• _WHAT TO DO_
Could you copy every line in the listing below that has the word "saja"?

• _RECORDS TO USE_
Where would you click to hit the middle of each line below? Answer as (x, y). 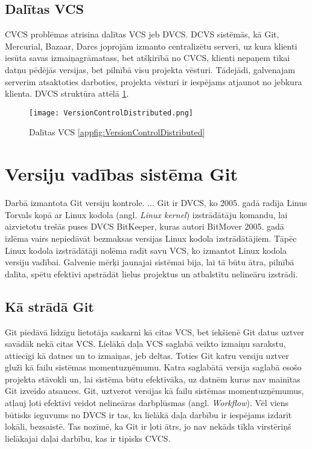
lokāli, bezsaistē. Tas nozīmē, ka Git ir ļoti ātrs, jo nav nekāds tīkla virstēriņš (148, 426)
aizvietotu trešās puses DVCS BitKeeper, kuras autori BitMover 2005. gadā (145, 226)
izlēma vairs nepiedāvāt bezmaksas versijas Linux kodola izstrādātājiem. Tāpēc (151, 238)
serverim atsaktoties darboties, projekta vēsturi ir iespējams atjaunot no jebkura (154, 81)
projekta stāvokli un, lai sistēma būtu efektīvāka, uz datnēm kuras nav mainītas (153, 379)
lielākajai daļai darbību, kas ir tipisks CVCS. (88, 438)
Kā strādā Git (49, 306)
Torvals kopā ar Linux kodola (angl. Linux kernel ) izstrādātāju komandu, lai (146, 214)
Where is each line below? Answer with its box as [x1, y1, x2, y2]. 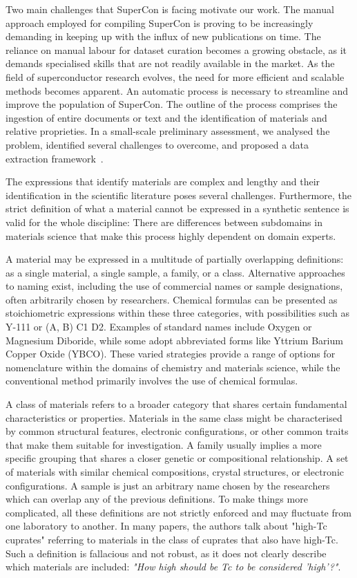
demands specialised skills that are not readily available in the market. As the [6, 56, 335, 71]
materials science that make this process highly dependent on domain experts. [6, 228, 336, 243]
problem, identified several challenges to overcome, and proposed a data [6, 137, 309, 151]
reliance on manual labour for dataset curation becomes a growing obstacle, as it [6, 42, 347, 57]
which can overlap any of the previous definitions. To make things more [6, 492, 308, 506]
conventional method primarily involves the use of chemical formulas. [6, 373, 298, 388]
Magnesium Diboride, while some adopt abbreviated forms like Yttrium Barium [6, 333, 343, 347]
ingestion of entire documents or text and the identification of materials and [6, 110, 327, 124]
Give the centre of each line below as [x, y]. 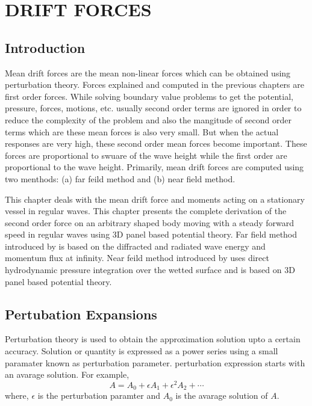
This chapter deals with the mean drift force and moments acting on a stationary [155, 199]
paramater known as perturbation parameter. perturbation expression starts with [155, 362]
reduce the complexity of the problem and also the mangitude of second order [148, 119]
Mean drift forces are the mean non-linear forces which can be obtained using [148, 72]
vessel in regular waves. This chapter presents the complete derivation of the [146, 211]
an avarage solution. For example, [67, 374]
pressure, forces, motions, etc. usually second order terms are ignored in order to [153, 108]
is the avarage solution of [222, 395]
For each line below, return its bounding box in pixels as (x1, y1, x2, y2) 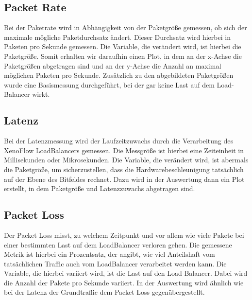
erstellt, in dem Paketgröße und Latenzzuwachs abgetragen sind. (4, 183, 195, 194)
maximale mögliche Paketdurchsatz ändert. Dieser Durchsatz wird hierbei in (4, 32, 231, 42)
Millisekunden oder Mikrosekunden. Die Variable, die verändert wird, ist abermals (4, 155, 249, 165)
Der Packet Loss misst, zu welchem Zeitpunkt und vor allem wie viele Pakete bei (4, 229, 244, 240)
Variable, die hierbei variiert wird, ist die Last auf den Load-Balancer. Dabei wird (4, 268, 248, 278)
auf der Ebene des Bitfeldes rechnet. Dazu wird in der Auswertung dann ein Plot (4, 174, 245, 184)
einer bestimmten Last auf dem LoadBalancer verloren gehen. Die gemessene (4, 239, 232, 249)
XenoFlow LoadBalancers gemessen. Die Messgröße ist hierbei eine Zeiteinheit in (4, 145, 244, 155)
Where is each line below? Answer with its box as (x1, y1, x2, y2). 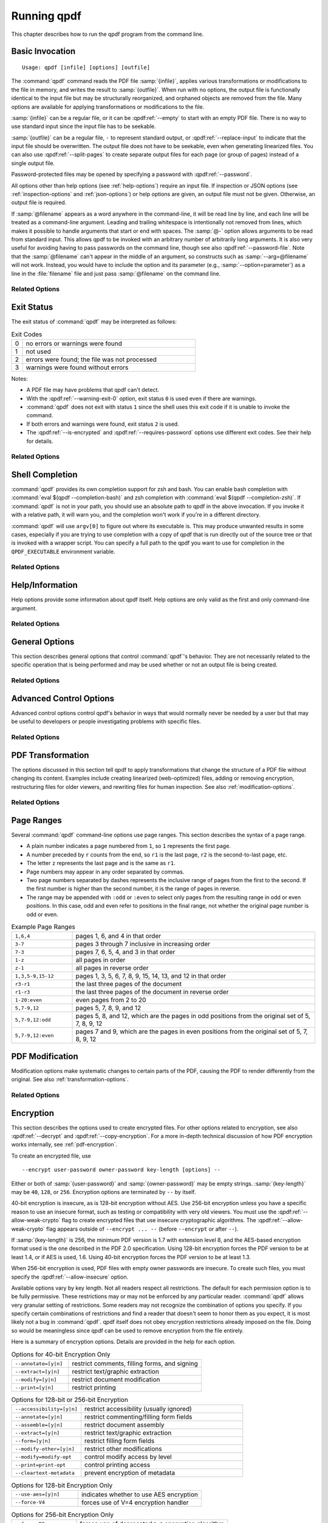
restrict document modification (72, 1376, 160, 1384)
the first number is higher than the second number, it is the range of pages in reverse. (26, 885, 241, 892)
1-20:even (15, 997, 43, 1003)
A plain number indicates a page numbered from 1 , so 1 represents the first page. (26, 843, 231, 850)
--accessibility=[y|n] (15, 1405, 78, 1412)
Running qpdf (11, 9, 82, 23)
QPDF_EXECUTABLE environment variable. (11, 548, 115, 555)
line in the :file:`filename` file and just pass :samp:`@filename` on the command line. (11, 270, 221, 277)
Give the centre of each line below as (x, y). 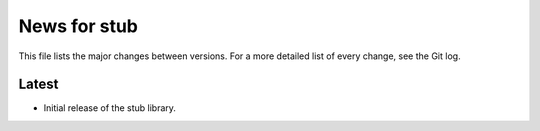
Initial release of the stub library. (110, 108)
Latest (38, 84)
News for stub (78, 26)
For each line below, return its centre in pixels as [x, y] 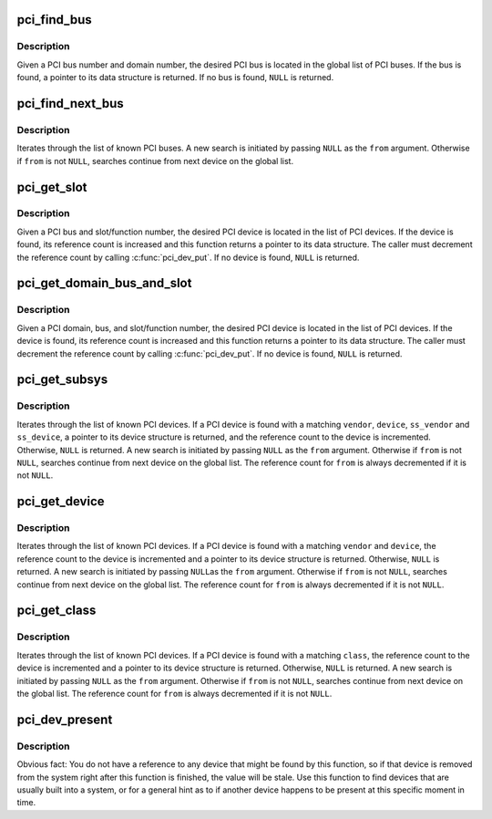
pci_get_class [56, 611]
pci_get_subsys [62, 380]
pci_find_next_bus [71, 104]
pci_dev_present [65, 719]
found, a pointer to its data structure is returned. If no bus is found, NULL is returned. [175, 78]
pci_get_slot [52, 187]
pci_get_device [61, 502]
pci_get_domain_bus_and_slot [104, 283]
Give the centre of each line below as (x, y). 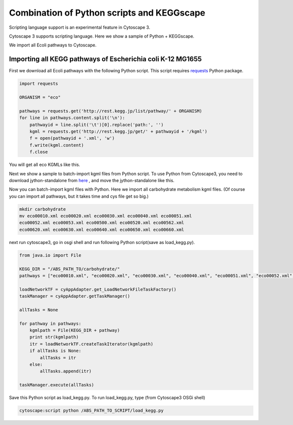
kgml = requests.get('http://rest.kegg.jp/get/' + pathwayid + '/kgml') (118, 131)
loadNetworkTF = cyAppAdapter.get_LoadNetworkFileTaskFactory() (98, 289)
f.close (39, 152)
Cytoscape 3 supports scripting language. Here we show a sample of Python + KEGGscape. (102, 36)
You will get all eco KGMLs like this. (45, 165)
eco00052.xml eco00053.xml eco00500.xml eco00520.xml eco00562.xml (102, 223)
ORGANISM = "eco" (40, 97)
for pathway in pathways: (50, 324)
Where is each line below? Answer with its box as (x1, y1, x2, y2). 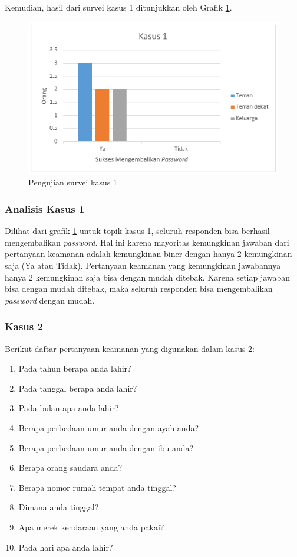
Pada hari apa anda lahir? (18, 540, 113, 553)
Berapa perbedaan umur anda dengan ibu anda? (18, 441, 194, 454)
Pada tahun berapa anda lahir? (18, 362, 131, 374)
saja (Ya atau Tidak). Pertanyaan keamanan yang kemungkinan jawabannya (5, 259, 281, 271)
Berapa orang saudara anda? (18, 461, 123, 474)
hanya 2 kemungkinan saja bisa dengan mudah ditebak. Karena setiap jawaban (5, 271, 291, 283)
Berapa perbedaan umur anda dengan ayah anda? (18, 421, 199, 434)
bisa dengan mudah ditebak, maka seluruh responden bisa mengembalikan (5, 282, 273, 295)
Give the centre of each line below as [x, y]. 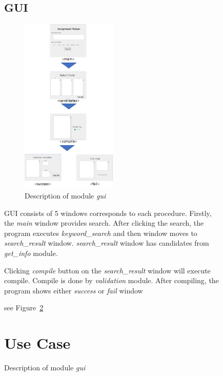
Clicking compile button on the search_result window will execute [107, 270]
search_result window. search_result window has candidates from [107, 243]
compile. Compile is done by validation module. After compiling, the [111, 280]
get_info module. [31, 253]
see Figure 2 [24, 308]
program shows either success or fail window [74, 290]
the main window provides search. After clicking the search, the [104, 223]
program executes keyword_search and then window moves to [101, 233]
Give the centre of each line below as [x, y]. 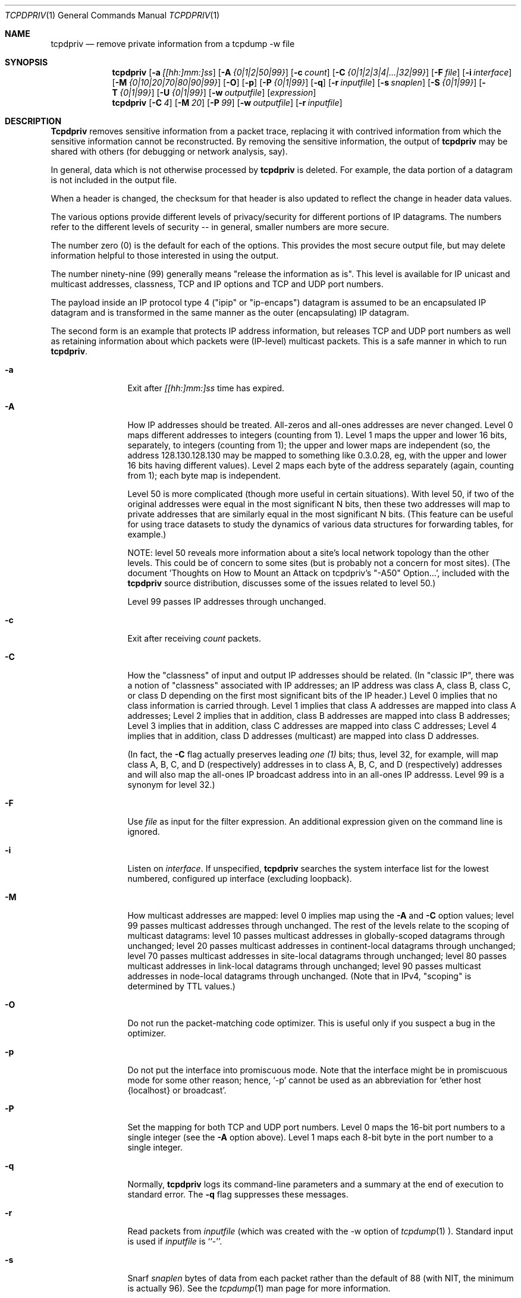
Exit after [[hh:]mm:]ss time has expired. [206, 388]
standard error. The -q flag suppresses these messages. [238, 1194]
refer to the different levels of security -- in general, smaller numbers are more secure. [220, 227]
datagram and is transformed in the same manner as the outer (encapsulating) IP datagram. [230, 312]
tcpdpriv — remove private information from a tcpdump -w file [173, 44]
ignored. [144, 832]
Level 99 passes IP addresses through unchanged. [227, 601]
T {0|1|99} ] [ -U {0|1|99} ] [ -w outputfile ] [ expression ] [214, 92]
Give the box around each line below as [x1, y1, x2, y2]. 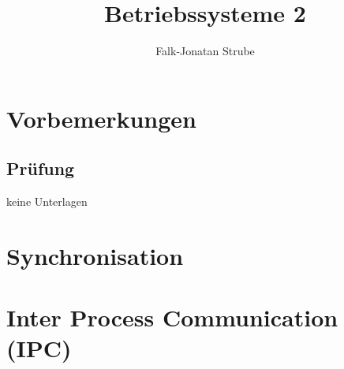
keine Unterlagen [6, 193, 88, 210]
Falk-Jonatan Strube [155, 43, 255, 59]
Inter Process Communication [6, 301, 338, 334]
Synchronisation [6, 239, 184, 271]
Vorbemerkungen [6, 102, 196, 134]
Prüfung [6, 156, 75, 181]
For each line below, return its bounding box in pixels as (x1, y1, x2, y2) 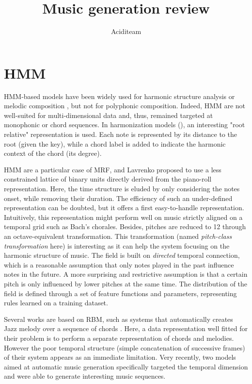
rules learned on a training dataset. (4, 298, 108, 308)
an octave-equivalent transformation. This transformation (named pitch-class (4, 231, 232, 241)
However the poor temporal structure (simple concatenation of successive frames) (4, 342, 245, 352)
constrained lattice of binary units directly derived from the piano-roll (4, 174, 212, 184)
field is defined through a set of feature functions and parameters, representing (4, 288, 237, 298)
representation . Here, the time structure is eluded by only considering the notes (4, 184, 240, 193)
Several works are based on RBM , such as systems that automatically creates (4, 314, 233, 324)
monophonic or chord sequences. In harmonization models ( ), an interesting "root (4, 119, 245, 130)
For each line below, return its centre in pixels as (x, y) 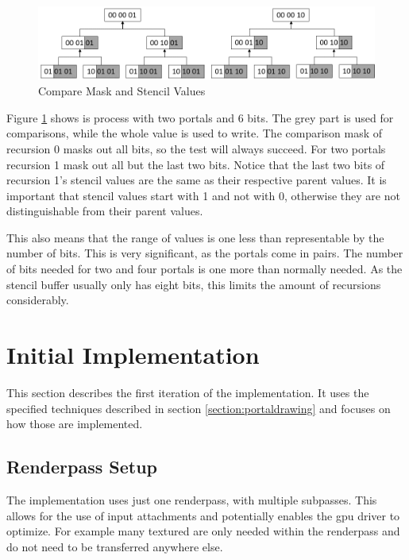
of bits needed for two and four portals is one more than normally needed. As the (204, 269)
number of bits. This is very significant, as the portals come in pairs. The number (205, 253)
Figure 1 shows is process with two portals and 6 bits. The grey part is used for (200, 117)
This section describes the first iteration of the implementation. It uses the (188, 392)
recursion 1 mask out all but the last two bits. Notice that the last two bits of (196, 164)
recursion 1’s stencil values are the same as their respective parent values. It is (197, 180)
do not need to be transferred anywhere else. (115, 546)
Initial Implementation (133, 355)
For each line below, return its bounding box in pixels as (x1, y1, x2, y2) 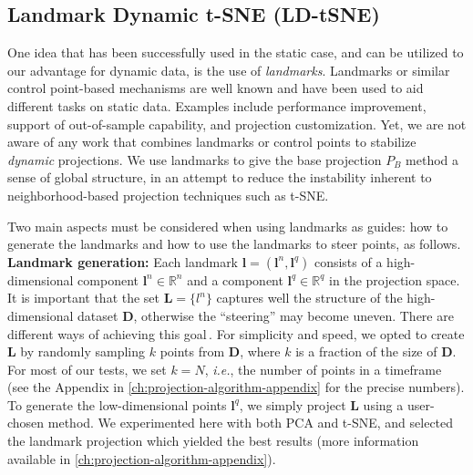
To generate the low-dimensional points (7, 395, 227, 414)
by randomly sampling (20, 342, 146, 361)
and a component (187, 270, 283, 289)
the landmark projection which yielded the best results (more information (7, 431, 419, 450)
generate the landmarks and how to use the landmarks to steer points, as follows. (7, 234, 461, 253)
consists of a (314, 252, 383, 271)
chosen (7, 413, 45, 432)
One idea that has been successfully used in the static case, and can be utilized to (7, 43, 464, 62)
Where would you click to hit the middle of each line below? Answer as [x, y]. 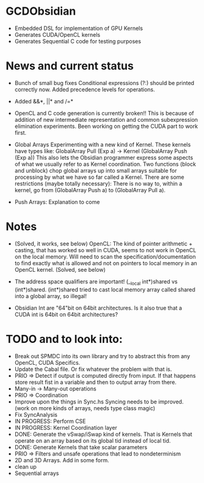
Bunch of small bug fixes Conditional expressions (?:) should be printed [104, 83]
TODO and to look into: [64, 339]
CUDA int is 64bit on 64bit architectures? [66, 314]
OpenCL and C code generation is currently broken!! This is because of [104, 113]
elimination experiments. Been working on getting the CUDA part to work [106, 126]
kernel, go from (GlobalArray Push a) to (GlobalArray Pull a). [90, 190]
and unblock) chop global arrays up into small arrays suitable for [96, 170]
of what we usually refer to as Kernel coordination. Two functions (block [105, 164]
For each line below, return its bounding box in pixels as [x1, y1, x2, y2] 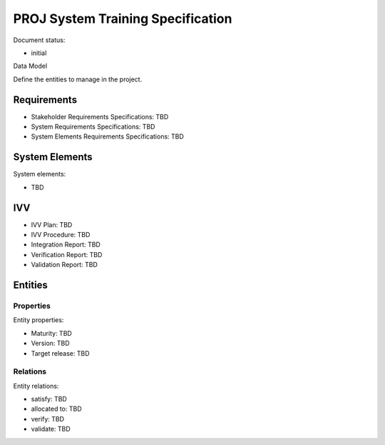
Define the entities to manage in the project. [13, 75, 143, 84]
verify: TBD [31, 414, 64, 423]
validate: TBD [31, 425, 71, 434]
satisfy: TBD [31, 395, 67, 404]
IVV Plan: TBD [31, 220, 73, 229]
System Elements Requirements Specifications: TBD [31, 132, 185, 141]
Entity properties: [13, 316, 64, 324]
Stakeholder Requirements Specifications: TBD [31, 112, 169, 121]
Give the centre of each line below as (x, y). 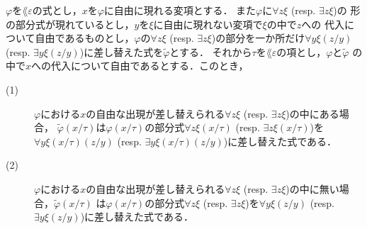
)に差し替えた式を (122, 51)
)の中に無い (312, 188)
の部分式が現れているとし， (70, 24)
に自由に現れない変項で (208, 24)
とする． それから (211, 51)
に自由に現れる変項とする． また (180, 10)
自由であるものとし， (85, 38)
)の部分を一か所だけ (258, 38)
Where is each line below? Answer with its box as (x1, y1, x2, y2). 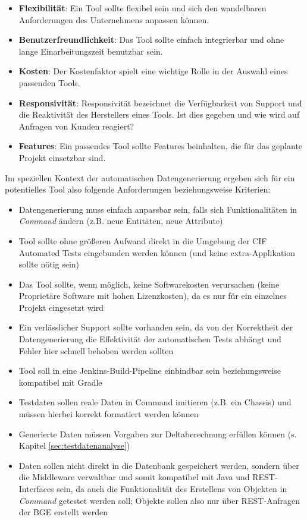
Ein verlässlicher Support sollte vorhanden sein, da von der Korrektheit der (18, 321, 293, 333)
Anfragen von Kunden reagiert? (18, 119, 134, 132)
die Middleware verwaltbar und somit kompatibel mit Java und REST (18, 471, 275, 483)
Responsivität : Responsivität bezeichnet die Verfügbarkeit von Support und (18, 96, 302, 109)
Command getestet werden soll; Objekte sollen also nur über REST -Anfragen (18, 494, 300, 506)
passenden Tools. (18, 76, 80, 89)
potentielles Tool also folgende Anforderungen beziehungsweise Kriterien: (5, 183, 271, 196)
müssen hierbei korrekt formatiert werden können (18, 408, 199, 420)

• _RESULT_
saja (Ya atau Tidak). Pertanyaan keamanan yang kemungkinan jawabannya (5, 259, 281, 271)
hanya 2 kemungkinan saja bisa dengan mudah ditebak. Karena setiap jawaban (5, 271, 291, 283)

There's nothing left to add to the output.